Se todos os juízes do Mundo... (*)
Por José Saramago
Ainda que todos os juízes do mundo fossem
homens justos, no sentido de serem, todos eles, sem excepção,
rigorosos aplicadores da lei, nem assim o mundo estaria vivendo
na santa paz da justiça. Os juízes formam-se e existem para
acatar e fazer acatar as leis, mas as leis não são justas só
por terem o nome de lei: dizer lei nem sempre foi o mesmo que
dizer justiça. Na história dos povos multiplicam-se os exemplos
desta verdade. Muito pior do que isto, porém, é quando num
tribunal, chamado a decidir sobre uma acção presuntamente
criminosa, se vão encontrar reunidas duas injustiças: a da lei
e a do juiz. Já não bastava a hipótese de que o juiz fosse
daqueles que facilmente tapam os ouvidos à voz da sua
consciência, no caso de ainda a terem, aplicando cientemente e
à letra, sem o menor gesto de protesto público, uma lei que já
sabiam ser injusta ou, pelo menos, desajustada em relação ao
caso em juízo. Nesta situação corrupta, isto é, reunidas no
mesmo foro as duas injustiças, quer prevenido o juiz de antemão
contra o acusado quer forjada a lei para abrir caminho à
condenação, ambos potenciarão alegremente as suas
mútuas perversões institucionais e morais, começando logo por
desprezar aquele sábio conselho da jurisprudência clássica que
determinava que uma dúvida fundamentada, quando a houvesse.

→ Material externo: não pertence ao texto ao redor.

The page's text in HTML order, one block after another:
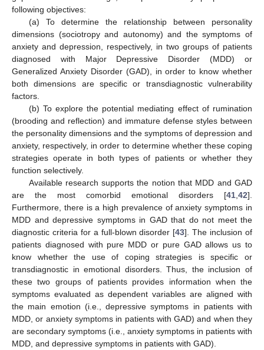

deveria favorecer o réu e não a pena. Há casos, contudo, em
que a dúvida não é legítima, nem sequer admissível à luz
clara da razão ou do simples senso comum, casos em que toda a
configuração do processo testemunha, pelo contrário, a favor
do acusado, e, não obstante, lei e juiz, mancomunados, negam,
não já a mera presunção de inocência mas a própria
evidência dela, e condenam sem culpa. Aconteceu isto no Brasil,
em 10 de Junho de 1997, quando o Tribunal de Justiça de Vitória
(Espírito Santo) condenou a 26 anos e 6 meses de prisão José
Rainha, um dos principais dirigentes do Movimento dos
Trabalhadores Rurais Sem Terra (MST), acusado de assassínio de
um polícia e de um fazendeiro. Ora, no dia do crime, 5 de Junho
de 1989, José Rainha encontrava-se, e fez disso prova bastante,
a 2000 km do local. O juiz desprezou a prova e os direitos da
defesa e, brutalmente, condenou. Se a Justiça, no Brasil,
tal como sucede no resto do mundo, é representada com os olhos
vendados, passámos, a partir de agora, a ter motivo para supor
que, se a infeliz está assim, é para que não possamos
aperceber-nos de que lhe arrancaram os olhos...
José Rainha, que, naturalmente, apelou da sentença, voltará ao mesmo Tribunal no próximo dia 13 de Dezembro para o julgamento do recurso. Não sendo crível que a justiça no Estado brasileiro de Espírito Santo tenha passado, nestes últimos dois anos, por um processo de regeneração moral e institucional, há razões para temer que a farsa judicial se venha a repetir. Há algum tempo, quando me manifestei publicamente a favor dos trabalhadores sem terra. o presidente do Brasil, sr. Fernando Henrique Cardoso, embora sem citar o meu nome, aconselhou-me a que me ocupasse dos assuntos do meu país e deixasse os do seu em paz. Não lhe faço a vontade. A mundialização, senhor presidente, quando nasce, é para todos. Por muito que lhe desagrade, o seu Brasil, os sem terra seus compatriotas e a justiça que os condena fazem parte do meu mundo. Suporte-me, ainda que lhe custe, E permita-me que lhe pergunte se conseguiu dormir todas estas noites em sossego depois de José Rainha ter sido condenado a 26 anos e 6 meses por um crime que não cometeu.
P. S. - Mesmo que à justiça não lhe tenham arrancado os olhos, sempre será preferível que não os traga tapados. Desta vez, os olhos da Justiça estavam onde e como devem de estar: abertos e no único lugar de onde realmente se pode ver, ou seja, o lugar da razão e do respeito pela verdade. A absolvição de José Rainha, depois da condenação absurda de que fora vítima, mostra-nos que não nos é permitido desanimar na batalha pela dignidade do ser humano. Perderíamos tudo, se a perdêssemos.
(*) José Saramago enviou ao -Avante!» este texto, escrito em Dezembro passado, quando se aguardava a sentença do recurso de José Rainha, acrescentando o post-scriptum que redigiu logo após conhecer a absolvição.